Одним движением он сгреб Нолу в охапку и понес к парадной двери.
– Милая, позволь мне…
– Я сам! – повторил Ройол, прижимая Нолу к груди и пытаясь оторваться от Лидии.
Он захлопнул за собой входную дверь, отнес Нолу наверх и бережно опустил ее на кровать. Накрыв девочку одеялом до подбородка, дал ей еще одну таблетку – как советовал врач.
33
Наутро Зиг был измазан мозговым веществом, кровавые брызги и ошметки плоти прилипли к защитному лицевому щитку, перчаткам, натянутым до локтей, белой, на молнии, робе из «тайвека».
– Как он? – спросила Луиза, коллега-танатопрактик.
Зиг покачал головой. Они работали впятером в одном зале, каждый – у своей тележки с погибшим. «Я не желал причинять тебе боль…» – раздавались стенания Принса из старенького динамика под потолком. Все танатопрактики знали: когда наступал черед Луизы выбирать музыку, она ставит одни лишь грустные песни Принса.
Обычно Зигу поручали самые трудные случаи. Или самые важные. Сегодняшнее задание было и трудное, и важное.

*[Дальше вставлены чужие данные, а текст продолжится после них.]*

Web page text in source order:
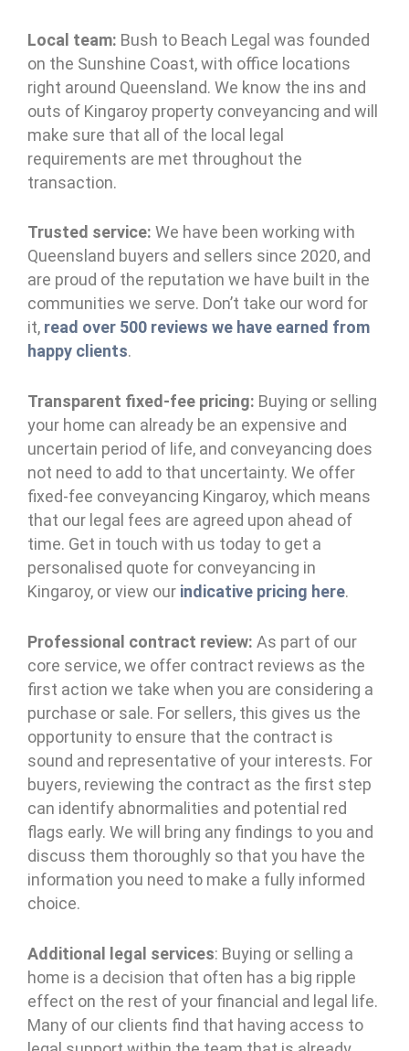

Зиг работал уже третий час, но даже по меркам Довера лучший друг президента, директор Библиотеки Конгресса США Нельсон Рукстул вид имел самый кошмарный. Погибший № 2357.
Труднее всего давалось выравнивание головы относительно сломанного позвоночника так, чтобы фигура не напоминала брошенную на пол куклу-марионетку. Если голова сидит криво, все остальное тоже будет вкривь и вкось.
– Ничего, мы тебя поправим, – прошептал Зиг бездыханному телу Рукстула.
Спина и руки сзади обгорели, хотя не так сильно, как труп Камиллы. Очевидно, Рукстул, сидя в первом ряду, находился дальше от источника возгорания на борту.
Согласно заключению медэксперта, смерть наступила от перелома шеи – вполне типично для авиакатастрофы. Однако во внутренней стенке грудной клетки Зиг обнаружил осколок бежевого пластика размером с колпачок авторучки.
Зиг выдернул его. Зазубренный осколок отломился от складного столика при ударе самолета о землю и пригвоздил Рукстула к сиденью. Такое тоже часто бывает. После отвесного падения с высоты в сто двадцать метров редко что остается на месте.
– Обломок столика? – спросили за спиной у Зига. Голос принадлежал еще одному танатопрактику – Уилу. Зиг всегда с подозрением относился к людям, нарочно коверкающим свои имена – Джесонам без «й», Заккам с двойным «к». Уил входил в ту же категорию. Сваливал с работы ровно в четыре пополудни, называл трупы «жмурами». Короче, никакой совести. – Здорово его уделало?
– Здоровее не бывает, – отозвался Зиг, рассматривая осколок пластика.
– Итог все равно один и тот же, – мрачно усмехнулся Уил.